同様に2番目のカスタマーゲートウェイの情報でも VPN 接続を作成します。

2本の VPN 接続が作成されたことを確認します。[アクション] から、 VPN の構成情報をダウンロードする事ができます。

AWS:ルートテーブルのルート伝搬設定

ナビゲーションバーから [ルートテーブル] をクリックし、作成した VPC に関連づけられているルートテーブルを選択します。[ルート伝播] タブを選択し、 [ルート伝達の編集] をクリックします。

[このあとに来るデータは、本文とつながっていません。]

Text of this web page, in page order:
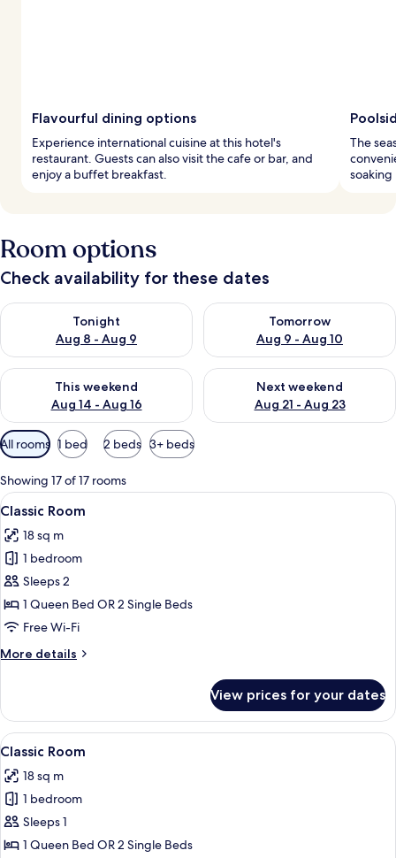
Flavourful dining options
Experience international cuisine at this hotel's
restaurant. Guests can also visit the cafe or bar, and
enjoy a buffet breakfast.
The
soaking
Room options
Check availability for these dates
Tonight
Aug 8 - Aug 9
Check availability for tonight Aug 8 - Aug 9
Tomorrow
Aug 9 - Aug 10
Check availability for
This weekend
Aug 14 - Aug 16
Check availability for this weekend Aug 14 - Aug 16
Next weekend
Aug 21 - Aug 23
Check availability for next
Available
filters
for
rooms
All rooms 1 bed 2 beds 3+ beds
Showing 17 of 17 rooms
View
all
photos
for
Classic
Room
A modern hotel room with a large
6
Classic Room
18 sq m
1 bedroom
Sleeps 2
1 Queen Bed OR 2 Single Beds
Free Wi-Fi
More details
More
Room
View prices for your dates
View
all
photos
for
Classic
Room
A hotel room with a large bed, a
5
Classic Room
18 sq m
1 bedroom
Sleeps 1
1 Queen Bed OR 2 Single Beds

[ルート伝達の編集] にて、[ルート伝播] で作成した仮想プライベートゲートウェイの [伝播] を有効化して [保存] します。

Azure:ローカルネットワークゲートウェイの展開

Azure ポータルに戻り、[リソースの作成] から「ローカル ネットワーク ゲートウェイ」を検索し、[ローカル ネットワーク ゲートウェイ] で [作成] をクリックします。

[ローカル ネットワーク ゲートウェイの作成] にて、次のように入力して [作成] をクリックします。

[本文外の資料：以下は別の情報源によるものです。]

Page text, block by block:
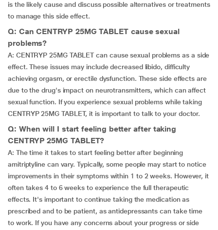
is the likely cause and discuss possible alternatives or treatments
to manage this side effect.
Q: Can CENTRYP 25MG TABLET cause sexual
problems?
A: CENTRYP 25MG TABLET can cause sexual problems as a side
effect. These issues may include decreased libido, difficulty
achieving orgasm, or erectile dysfunction. These side effects are
due to the drug's impact on neurotransmitters, which can affect
sexual function. If you experience sexual problems while taking
CENTRYP 25MG TABLET, it is important to talk to your doctor.
Q: When will I start feeling better after taking
CENTRYP 25MG TABLET?
A: The time it takes to start feeling better after beginning
amitriptyline can vary. Typically, some people may start to notice
improvements in their symptoms within 1 to 2 weeks. However, it
often takes 4 to 6 weeks to experience the full therapeutic
effects. It's important to continue taking the medication as
prescribed and to be patient, as antidepressants can take time
to work. If you have any concerns about your progress or side

  • [名前]:ローカルネットワークゲートウェイの名前を指定(VPN-LAB-1-AWS-1
  • [エンドポイント][IP アドレス]
  • [IP アドレス]:AWS の VPN 接続ののグローバル IP アドレスを指定
  • [アドレス空間]:空欄
  • [BGP 設定の構成][有効]
  • [自律システム番号 (ASN)]:AWS の AS 番号を指定(65171
  • [BGP ピアの IP アドレス]:AWS の BGP ピアアドレスを指定(169.254.21.1
  • [サブスクリプション]:ローカルネットワークゲートウェイを展開するサブスクリプションを指定
  • [リソース グループ]:ローカルネットワークゲートウェイを展開するリソースグループを指定
  • [場所]:ローカルネットワークゲートウェイを展開するリージョンを指定

1 番目のローカルネットワークゲートウェイには 1 番目の AWS の VPN 接続(VPN-LAB-1-VGW-to-Azure-1)の中の1本目の接続情報を入力します。

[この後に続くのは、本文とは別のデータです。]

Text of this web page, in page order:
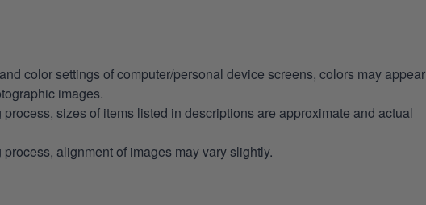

同様に 2 番目のローカルネットワークゲートウェイも同様に作成します。2 番目のローカルネットワークゲートウェイには 2 番目の AWS の VPN 接続(VPN-LAB-1-VGW-to-Azure-2)の中の1本目の接続情報を入力します。

ローカルネットワークゲートウェイが作成されたことを確認します。

Azure:サイト間接続の展開

[すべてのリソース]>[仮想ネットワーク ゲートウェイ] を選択し、作成した仮想ネットワークゲートウェイ(VPN-LAB-1-VGW)をクリックします。

左メニューから、[接続] をクリックします。上部メニューの [追加] をクリックします。[接続の追加] にて、次のように入力して [OK] をクリックします。

  • [名前]:接続の名前を指定(VPN-LAB-1-VGW-to-AWS-1
  • [接続の種類][サイト対サイト (IPsec)]
  • [仮想ネットワーク ゲートウェイ][VPN-LAB-1-VGW]
  • [ローカル ネットワーク ゲートウェイ][VPN-LAB-1-AWS-1]
  • [共有キー (PSK)]VPN-LAB-1-VGW-to-Azure-1 で指定した事前共有キー
  • [Azure プライベート IP アドレスを使用する][無効] (未チェック)
  • [BGP を有効にする][有効] (チェック)
  • [IKE プロトコル][IKEv2]

2番目の接続も同様に作成します。

2つの接続が作成されたことを確認します。

動作確認

接続状態

Azure の仮想ネットワークゲートウェイで接続の [状態] が両方とも [接続済み] になることを確認します。

AWS の VPN 接続は2つずつあるトンネルのうち一つだけ [ステータス] が [アップ] になります。

ルート広報

Azure では仮想マシンのネットワークインターフェースを選択し、 [有効なルート] から BGP で広報されたルートを確認できます。広報されたルートは次ホップが [仮想ネットワーク ゲートウェイ] になっています。

AWS ではルートテーブルから [ルート] タブを選択することで広報されたルートを確認できます。広報されたルートは [ターゲット] が仮想プライベートゲートウェイになっています。

以上で BGP による Azure と AWS の S2S VPN 接続は完了です。